*Exercise objective:*
Please return, exactly and only, the lines beginning at the top of the entries below and ending with the line containing "factors like moisture"; keep out the pictures.

_ _ _

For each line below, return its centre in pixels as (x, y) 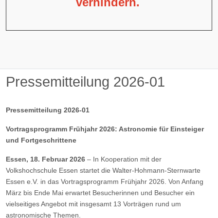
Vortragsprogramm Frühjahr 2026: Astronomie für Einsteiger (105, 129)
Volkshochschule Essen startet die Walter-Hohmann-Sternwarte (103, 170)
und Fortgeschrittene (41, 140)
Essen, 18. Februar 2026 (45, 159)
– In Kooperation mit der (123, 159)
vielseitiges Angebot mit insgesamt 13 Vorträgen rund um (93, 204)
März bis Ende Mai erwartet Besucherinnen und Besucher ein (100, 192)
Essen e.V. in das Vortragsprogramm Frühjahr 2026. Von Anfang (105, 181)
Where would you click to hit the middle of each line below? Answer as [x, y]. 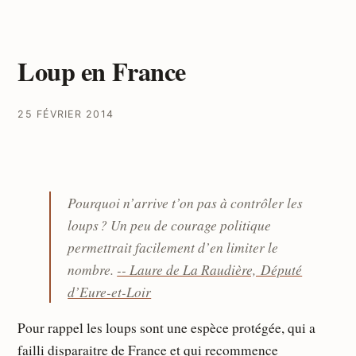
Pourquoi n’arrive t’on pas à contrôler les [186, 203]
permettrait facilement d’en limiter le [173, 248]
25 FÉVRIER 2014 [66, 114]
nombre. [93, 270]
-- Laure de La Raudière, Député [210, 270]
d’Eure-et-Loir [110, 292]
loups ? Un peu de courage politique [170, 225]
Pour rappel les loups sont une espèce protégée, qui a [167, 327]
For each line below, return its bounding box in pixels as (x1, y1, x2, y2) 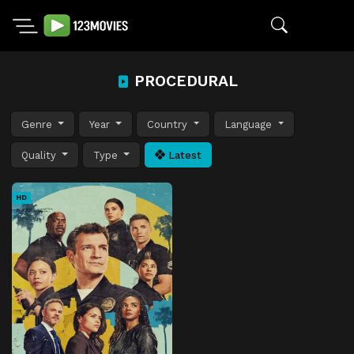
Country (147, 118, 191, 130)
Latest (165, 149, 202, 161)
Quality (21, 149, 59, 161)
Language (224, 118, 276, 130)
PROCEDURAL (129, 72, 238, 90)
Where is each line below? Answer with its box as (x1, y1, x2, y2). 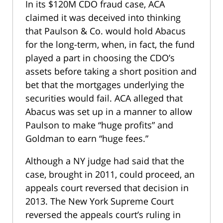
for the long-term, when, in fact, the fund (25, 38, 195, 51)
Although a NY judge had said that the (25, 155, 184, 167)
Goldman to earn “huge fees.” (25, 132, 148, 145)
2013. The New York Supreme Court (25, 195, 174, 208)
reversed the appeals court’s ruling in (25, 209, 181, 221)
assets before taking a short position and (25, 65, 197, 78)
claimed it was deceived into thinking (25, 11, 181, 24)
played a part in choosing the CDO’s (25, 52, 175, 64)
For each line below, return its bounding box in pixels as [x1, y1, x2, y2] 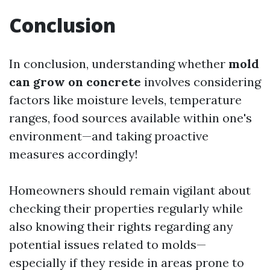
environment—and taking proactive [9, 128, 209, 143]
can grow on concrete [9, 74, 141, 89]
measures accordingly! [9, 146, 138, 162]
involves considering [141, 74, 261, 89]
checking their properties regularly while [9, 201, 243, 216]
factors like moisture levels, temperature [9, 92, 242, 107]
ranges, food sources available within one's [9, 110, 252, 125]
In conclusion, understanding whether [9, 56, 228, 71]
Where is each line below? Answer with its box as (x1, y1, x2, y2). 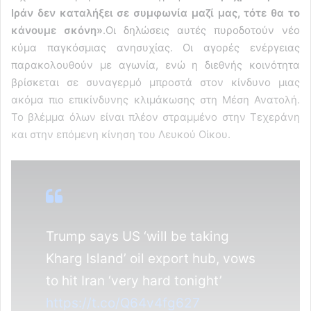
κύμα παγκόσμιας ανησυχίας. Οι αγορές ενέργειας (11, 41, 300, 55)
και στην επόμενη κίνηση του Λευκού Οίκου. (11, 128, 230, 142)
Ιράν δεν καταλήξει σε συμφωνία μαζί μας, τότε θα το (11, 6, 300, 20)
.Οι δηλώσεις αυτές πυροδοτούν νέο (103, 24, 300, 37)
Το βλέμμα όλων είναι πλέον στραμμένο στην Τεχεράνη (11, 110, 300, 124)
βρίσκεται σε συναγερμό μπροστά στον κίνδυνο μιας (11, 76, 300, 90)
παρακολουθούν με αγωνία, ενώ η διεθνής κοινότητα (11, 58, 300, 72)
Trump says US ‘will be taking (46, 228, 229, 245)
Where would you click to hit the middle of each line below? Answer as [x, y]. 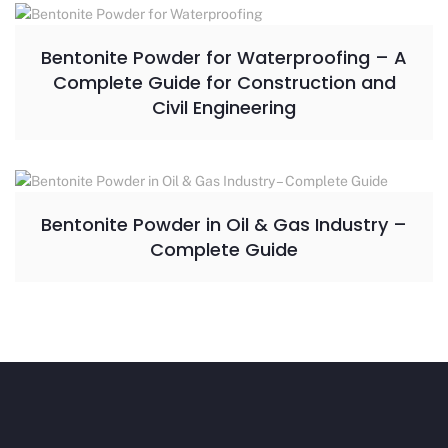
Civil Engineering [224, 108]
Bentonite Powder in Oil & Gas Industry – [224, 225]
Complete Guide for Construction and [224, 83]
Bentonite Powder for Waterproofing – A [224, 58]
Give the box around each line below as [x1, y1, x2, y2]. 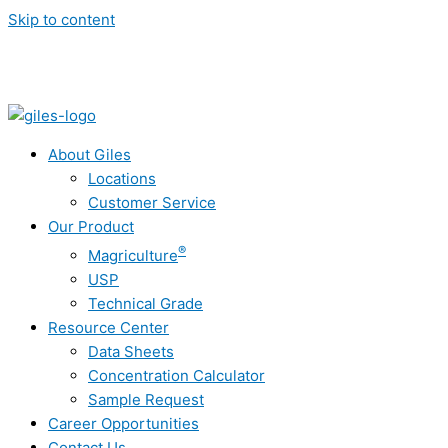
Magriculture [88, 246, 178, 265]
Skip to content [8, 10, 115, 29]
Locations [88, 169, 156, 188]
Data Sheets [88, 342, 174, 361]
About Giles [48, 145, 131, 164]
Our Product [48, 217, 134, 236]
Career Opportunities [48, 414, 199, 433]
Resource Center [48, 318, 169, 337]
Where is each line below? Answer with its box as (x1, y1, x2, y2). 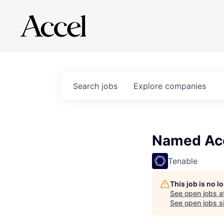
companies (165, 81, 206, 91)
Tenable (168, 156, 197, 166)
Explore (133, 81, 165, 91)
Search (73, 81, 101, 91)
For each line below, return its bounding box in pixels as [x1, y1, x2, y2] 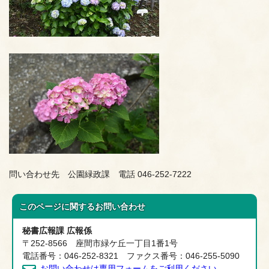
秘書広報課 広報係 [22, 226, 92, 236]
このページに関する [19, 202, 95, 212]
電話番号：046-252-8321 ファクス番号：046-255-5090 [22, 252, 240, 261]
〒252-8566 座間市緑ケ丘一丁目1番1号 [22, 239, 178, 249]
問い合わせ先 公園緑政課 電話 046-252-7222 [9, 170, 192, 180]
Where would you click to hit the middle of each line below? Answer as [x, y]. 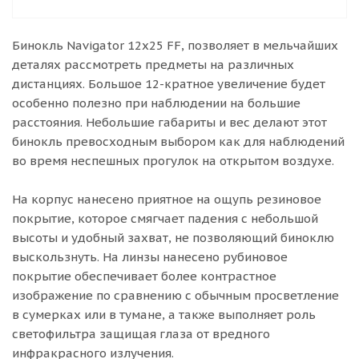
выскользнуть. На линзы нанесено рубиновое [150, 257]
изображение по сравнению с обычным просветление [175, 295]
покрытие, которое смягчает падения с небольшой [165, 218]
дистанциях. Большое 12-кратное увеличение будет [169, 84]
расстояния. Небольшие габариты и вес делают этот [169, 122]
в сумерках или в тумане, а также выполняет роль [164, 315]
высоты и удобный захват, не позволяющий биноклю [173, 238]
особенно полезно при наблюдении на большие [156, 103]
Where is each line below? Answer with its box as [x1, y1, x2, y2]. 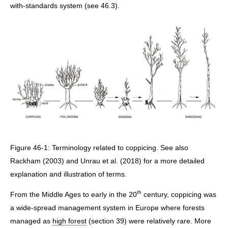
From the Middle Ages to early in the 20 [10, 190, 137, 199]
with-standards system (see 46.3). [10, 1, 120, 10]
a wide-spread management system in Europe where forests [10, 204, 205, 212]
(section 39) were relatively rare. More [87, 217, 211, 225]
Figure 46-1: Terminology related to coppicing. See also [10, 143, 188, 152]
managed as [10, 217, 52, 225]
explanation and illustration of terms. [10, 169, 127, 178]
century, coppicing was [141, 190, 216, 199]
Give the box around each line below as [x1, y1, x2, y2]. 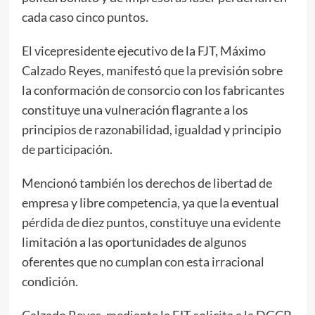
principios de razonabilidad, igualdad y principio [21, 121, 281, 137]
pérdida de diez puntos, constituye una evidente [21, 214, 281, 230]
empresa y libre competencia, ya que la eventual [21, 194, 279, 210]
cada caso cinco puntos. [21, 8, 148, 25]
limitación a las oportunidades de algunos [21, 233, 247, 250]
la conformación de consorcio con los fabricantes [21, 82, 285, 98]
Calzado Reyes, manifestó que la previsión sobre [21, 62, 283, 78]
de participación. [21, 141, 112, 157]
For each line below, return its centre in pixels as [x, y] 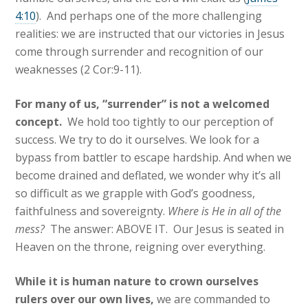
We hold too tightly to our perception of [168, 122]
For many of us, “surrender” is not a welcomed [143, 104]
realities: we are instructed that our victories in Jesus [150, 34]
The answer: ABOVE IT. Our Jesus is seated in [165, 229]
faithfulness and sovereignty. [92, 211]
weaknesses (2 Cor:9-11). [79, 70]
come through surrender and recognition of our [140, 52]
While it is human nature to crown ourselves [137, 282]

_ _ _

*Written answer:*
For each line below, return its centre in pixels as (x, y) 
Vortragsprogramm Frühjahr 2026: Astronomie für Einsteiger (105, 129)
Volkshochschule Essen startet die Walter-Hohmann-Sternwarte (103, 170)
und Fortgeschrittene (41, 140)
Essen, 18. Februar 2026 (45, 159)
– In Kooperation mit der (123, 159)
vielseitiges Angebot mit insgesamt 13 Vorträgen rund um (93, 204)
März bis Ende Mai erwartet Besucherinnen und Besucher ein (100, 192)
Essen e.V. in das Vortragsprogramm Frühjahr 2026. Von Anfang (105, 181)
Where would you click to hit the middle of each line below? Answer as [x, y]. 
Pourquoi n’arrive t’on pas à contrôler les [186, 203]
permettrait facilement d’en limiter le [173, 248]
25 FÉVRIER 2014 [66, 114]
nombre. [93, 270]
-- Laure de La Raudière, Député [210, 270]
d’Eure-et-Loir [110, 292]
loups ? Un peu de courage politique [170, 225]
Pour rappel les loups sont une espèce protégée, qui a [167, 327]
For each line below, return its bounding box in pixels as (x1, y1, x2, y2) 
Country (147, 118, 191, 130)
Latest (165, 149, 202, 161)
Quality (21, 149, 59, 161)
Language (224, 118, 276, 130)
PROCEDURAL (129, 72, 238, 90)
Where is each line below? Answer with its box as (x1, y1, x2, y2). 
for the long-term, when, in fact, the fund (25, 38, 195, 51)
Although a NY judge had said that the (25, 155, 184, 167)
Goldman to earn “huge fees.” (25, 132, 148, 145)
2013. The New York Supreme Court (25, 195, 174, 208)
reversed the appeals court’s ruling in (25, 209, 181, 221)
assets before taking a short position and (25, 65, 197, 78)
claimed it was deceived into thinking (25, 11, 181, 24)
played a part in choosing the CDO’s (25, 52, 175, 64)
For each line below, return its bounding box in pixels as [x1, y1, x2, y2] 
environment—and taking proactive [9, 128, 209, 143]
can grow on concrete [9, 74, 141, 89]
measures accordingly! [9, 146, 138, 162]
involves considering [141, 74, 261, 89]
checking their properties regularly while [9, 201, 243, 216]
factors like moisture levels, temperature [9, 92, 242, 107]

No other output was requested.